At this meeting, a fresh set of the macroeconomic forecast is expected from the central bank staff, to be followed by the release of the Q4 Monetary Policy Report next Tuesday, November 3. Revisions to the Bank’s expectations for key macroeconomic indicators are likely to reinforce our sense that the Board will stay on hold from here. These updates could be accompanied by guidance in the Board’s and Governor’s communications that would emphasize some concerns about the current and expected economic situation.

Since the last meeting, the September CPI inflation reading surprised to the upside as, finally, the effects from an end to public support to keep regulated prices down started to materialize. Still, inflation remains at the bottom of the BanRep’s target range of 2% y/y to 4% y/y (chart 4, again).  Nevertheless, September’s uptick in prices led to adjustments in inflation expectations to take them closer to the 2% y/y target by the end of the year and to 2.9% y/y toward end-2021. On the economic activity side, labour market indicators for August were also stronger than expected. As a result, business confidence indicators now point to more positive outlooks for economic activity and employment recovery.

All of this augurs for a pause—and likely an end—to the easing cycle at Friday’s BanRep Board meeting; the Board’s messaging will be strengthened if we see a unanimous vote from its members. However, there is a possibility of another divided decision. We will carefully review next week’s Monetary Policy Report for indications of expected developments that could trigger a change in stance from the Board in the future.  

II. S&P affirmed lowest notch of investment-grade for Colombia's LT sovereign debt; outlook remained negative

Late on Wednesday, October 28, S&P announced that it had affirmed Colombia’s sovereign credit rating at “BBB-” with a “negative” outlook. S&P emphasized that the rating reflects a stable democracy and a tradition of credible economic-policy institutions, which together have maintained predictability and caution in macroeconomic management for many years in the face of macroeconomic shocks. S&P last downgraded Colombia’s credit rating to “BBB-” in late-2017. After the arrival earlier this year of the pandemic and its related economic shocks, the credit rating agency changed its outlook to “negative”.  

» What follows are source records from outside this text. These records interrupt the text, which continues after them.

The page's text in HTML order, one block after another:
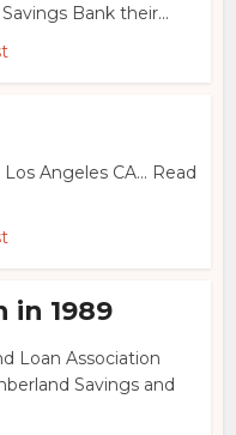
Bank their...
Angeles CA... Read
in 1989
Loan Association
Savings and
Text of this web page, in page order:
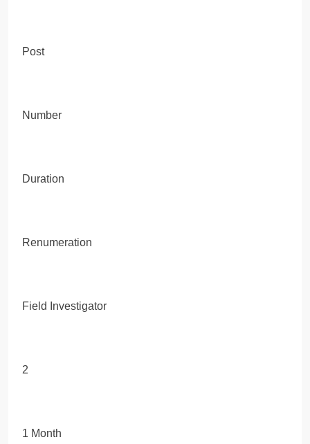
Post
Number
Duration
Renumeration
Field Investigator
2
1 Month
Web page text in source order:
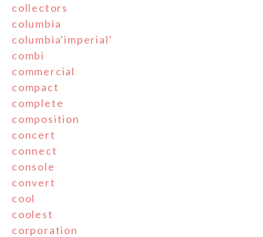
collectors
columbia
columbia'imperial'
combi
commercial
compact
complete
composition
concert
connect
console
convert
cool
coolest
corporation
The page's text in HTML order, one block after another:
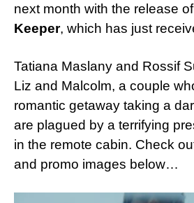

The rating agency highlighted the flexible exchange rate and nimbleness in monetary policy as appropriate buffers against external shocks. Additionally, S&P considered Colombia’s access to the IMF’s Flexible Credit Line (FCL) as a good buffer for external vulnerabilities.

S&P’s “negative” outlook reflects the risk of a significant economic contraction in 2020 with only a moderate recovery in 2021. If a softer macroeconomic scenario materializes and it continues weakening public finances or impedes a fiscal consolidation through tax reform or other budgetary policies, it could trigger a downgrade to the rating. S&P’s macro scenario points to a -8.0% y/y GDP contraction in 2020 and a recovery of 5.5% y/y in 2021; we view S&P’s baseline projections as reasonable since they are close to our forecasts of -7.5% y/y in 2020 and 5.0% y/y in 2021. S&P expects general government net debt to peak at 63% of GDP in 2021—a bright line for future credit reviews.

Going forward, government announcements on fiscal reform will likely be key considerations for future ratings actions. Any consolidation of public finances will require the pandemic to be under control and economic recovery to be underway. We think this discussion could start by the end of H1-2021, led by the government’s expert committee on fiscal issues.

All in all, S&P’s decision gives Colombia some time to bring forward fiscal adjustment strategies to stabilize and reduce its debt-to-GDP ratio over time. Fitch and Moody’s are likely to announce sovereign credit-rating actions in the forthcoming weeks as the Ministry of Finance has announced that it is receiving technical visits from both agencies. There is a chance that Fitch could take a ‘wait and see’ approach given its actions earlier this year, while Moody’s still has space to cut the credit rating by one notch without taking Colombia below investment grade (table 1).